** Opening Entries shown block **

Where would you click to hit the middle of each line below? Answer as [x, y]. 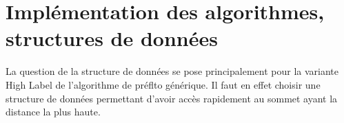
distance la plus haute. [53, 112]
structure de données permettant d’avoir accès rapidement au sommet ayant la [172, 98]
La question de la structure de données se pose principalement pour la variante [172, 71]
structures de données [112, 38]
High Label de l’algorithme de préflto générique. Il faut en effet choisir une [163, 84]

** Closing Entries shown block **

__What is required__. For every line of the data above that contains "données", copy that line.

__Solution for this task__.
structure de données permettant d’avoir accès rapidement au sommet ayant la [172, 98]
La question de la structure de données se pose principalement pour la variante [172, 71]
structures de données [112, 38]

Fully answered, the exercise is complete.